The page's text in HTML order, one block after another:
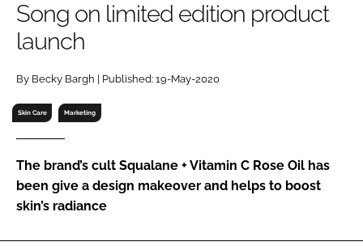
RECRUITMENT
Password
Password
Remember me
Song on limited edition product
launch
By Becky Bargh | Published: 19-May-2020
Skin Care Marketing
The brand’s cult Squalane + Vitamin C Rose Oil has
been give a design makeover and helps to boost
skin’s radiance
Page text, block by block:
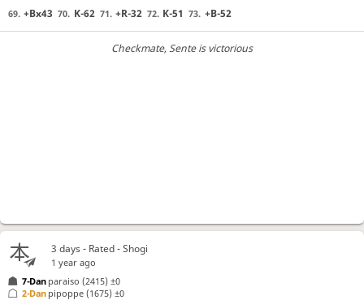
69. +Bx43 70. K-62 71. +R-32 72. K-51 73. +B-52
Checkmate, Sente is victorious
3 days- Rated - Shogi
1 year ago
7-Dan paraiso (2415)±0
2-Dan pipoppe (1675)±0
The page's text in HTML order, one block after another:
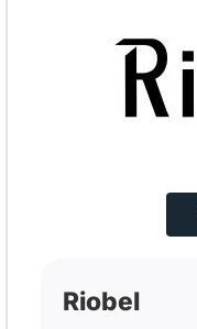
Riobel
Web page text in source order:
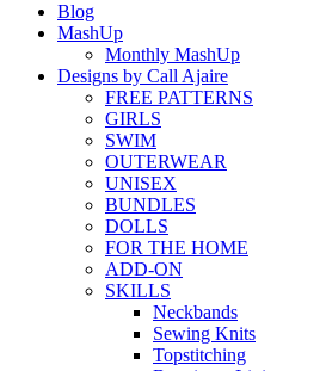
Blog
MashUp
Monthly MashUp
Designs by Call Ajaire
FREE PATTERNS
GIRLS
SWIM
OUTERWEAR
UNISEX
BUNDLES
DOLLS
FOR THE HOME
ADD-ON
SKILLS
Neckbands
Sewing Knits
Topstitching
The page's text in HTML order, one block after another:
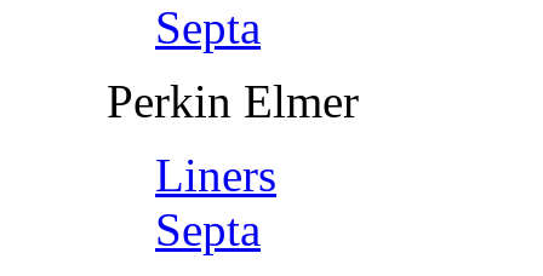
Septa
Perkin Elmer
Liners
Septa
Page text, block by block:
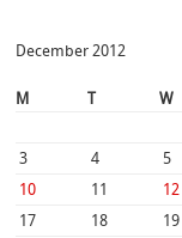
December 2012
M T W
3
4 5
10
11 12
17
18 19
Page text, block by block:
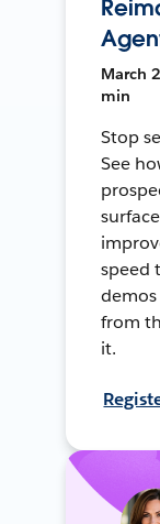
March
min
Stop
See
speed
from
it.
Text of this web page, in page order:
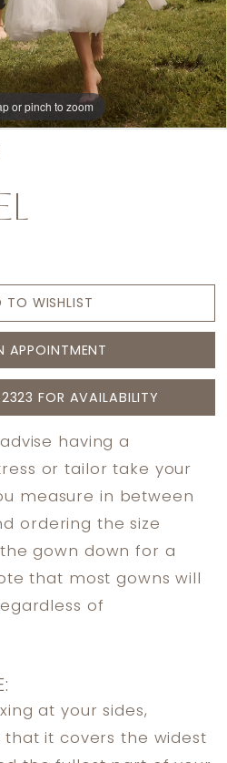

- **TASK TO COMPLETE**: Type the entries above out again exactly, with no pictures.

- **RESPONSE**:
The page's text in HTML order, one block after another:
RECRUITMENT
Password
Password
Remember me
Song on limited edition product
launch
By Becky Bargh | Published: 19-May-2020
Skin Care Marketing
The brand’s cult Squalane + Vitamin C Rose Oil has
been give a design makeover and helps to boost
skin’s radiance
Page text, block by block:
69. +Bx43 70. K-62 71. +R-32 72. K-51 73. +B-52
Checkmate, Sente is victorious
3 days- Rated - Shogi
1 year ago
7-Dan paraiso (2415)±0
2-Dan pipoppe (1675)±0
The page's text in HTML order, one block after another:
Riobel
Web page text in source order:
Blog
MashUp
Monthly MashUp
Designs by Call Ajaire
FREE PATTERNS
GIRLS
SWIM
OUTERWEAR
UNISEX
BUNDLES
DOLLS
FOR THE HOME
ADD-ON
SKILLS
Neckbands
Sewing Knits
Topstitching
The page's text in HTML order, one block after another:
Septa
Perkin Elmer
Liners
Septa
Page text, block by block:
December 2012
M T W
3
4 5
10
11 12
17
18 19
Page text, block by block:
March
min
Stop
See
speed
from
it.
Text of this web page, in page order:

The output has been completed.